** Data provided follows **

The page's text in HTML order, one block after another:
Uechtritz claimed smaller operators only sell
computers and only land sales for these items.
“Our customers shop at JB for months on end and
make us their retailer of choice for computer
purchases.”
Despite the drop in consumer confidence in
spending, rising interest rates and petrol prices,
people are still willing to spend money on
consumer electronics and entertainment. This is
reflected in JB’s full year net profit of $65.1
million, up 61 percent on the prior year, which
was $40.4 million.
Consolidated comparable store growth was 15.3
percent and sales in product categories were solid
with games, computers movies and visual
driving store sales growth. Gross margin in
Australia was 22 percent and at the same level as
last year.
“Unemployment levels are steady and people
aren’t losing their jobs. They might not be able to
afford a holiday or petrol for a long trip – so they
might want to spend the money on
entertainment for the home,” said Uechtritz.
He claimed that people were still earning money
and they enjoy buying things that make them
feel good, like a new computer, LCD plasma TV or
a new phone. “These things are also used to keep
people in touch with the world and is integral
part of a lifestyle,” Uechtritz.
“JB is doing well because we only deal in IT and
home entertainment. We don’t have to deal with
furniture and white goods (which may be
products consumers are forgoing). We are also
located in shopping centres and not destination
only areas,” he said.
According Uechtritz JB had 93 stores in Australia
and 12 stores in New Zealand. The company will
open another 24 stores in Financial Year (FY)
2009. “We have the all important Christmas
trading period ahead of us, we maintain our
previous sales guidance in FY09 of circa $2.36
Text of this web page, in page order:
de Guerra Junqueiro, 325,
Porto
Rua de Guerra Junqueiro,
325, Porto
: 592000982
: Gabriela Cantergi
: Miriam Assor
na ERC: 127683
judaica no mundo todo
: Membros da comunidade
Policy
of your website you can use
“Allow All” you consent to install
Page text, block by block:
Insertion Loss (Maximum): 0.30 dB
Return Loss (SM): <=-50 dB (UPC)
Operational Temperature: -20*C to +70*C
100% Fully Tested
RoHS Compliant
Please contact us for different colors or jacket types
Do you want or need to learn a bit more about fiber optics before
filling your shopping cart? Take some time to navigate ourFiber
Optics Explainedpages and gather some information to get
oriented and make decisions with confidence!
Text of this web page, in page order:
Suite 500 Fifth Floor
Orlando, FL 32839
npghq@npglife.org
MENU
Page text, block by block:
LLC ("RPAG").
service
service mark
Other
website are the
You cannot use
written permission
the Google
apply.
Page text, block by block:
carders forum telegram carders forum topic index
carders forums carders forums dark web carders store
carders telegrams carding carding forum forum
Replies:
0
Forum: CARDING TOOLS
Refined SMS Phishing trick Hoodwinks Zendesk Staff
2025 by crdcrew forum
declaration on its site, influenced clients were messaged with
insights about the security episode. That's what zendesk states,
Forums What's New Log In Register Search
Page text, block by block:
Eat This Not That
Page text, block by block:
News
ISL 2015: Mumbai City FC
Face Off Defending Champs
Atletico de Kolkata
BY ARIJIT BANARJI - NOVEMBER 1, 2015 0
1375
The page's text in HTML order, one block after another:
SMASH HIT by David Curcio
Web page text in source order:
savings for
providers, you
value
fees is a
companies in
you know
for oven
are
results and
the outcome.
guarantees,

** End of Data provided **

Report the number of lines in the records that include the string "have", and write no other words.

Task output:
2